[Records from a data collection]
=== Begin Enclosure ===

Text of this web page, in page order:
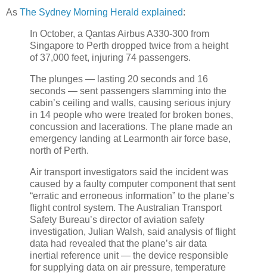
As The Sydney Morning Herald explained:
In October, a Qantas Airbus A330-300 from
Singapore to Perth dropped twice from a height
of 37,000 feet, injuring 74 passengers.
The plunges — lasting 20 seconds and 16
seconds — sent passengers slamming into the
cabin’s ceiling and walls, causing serious injury
in 14 people who were treated for broken bones,
concussion and lacerations. The plane made an
emergency landing at Learmonth air force base,
north of Perth.
Air transport investigators said the incident was
caused by a faulty computer component that sent
“erratic and erroneous information” to the plane’s
flight control system. The Australian Transport
Safety Bureau’s director of aviation safety
investigation, Julian Walsh, said analysis of flight
data had revealed that the plane’s air data
inertial reference unit — the device responsible
for supplying data on air pressure, temperature

=== End Enclosure ===

HOW TO COMPLETE THIS TASK
Quote only the lines from the one containing "caused by a" through the final line of the records, with both ends included.

OUTPUT FOR THIS TASK
caused by a faulty computer component that sent
“erratic and erroneous information” to the plane’s
flight control system. The Australian Transport
Safety Bureau’s director of aviation safety
investigation, Julian Walsh, said analysis of flight
data had revealed that the plane’s air data
inertial reference unit — the device responsible
for supplying data on air pressure, temperature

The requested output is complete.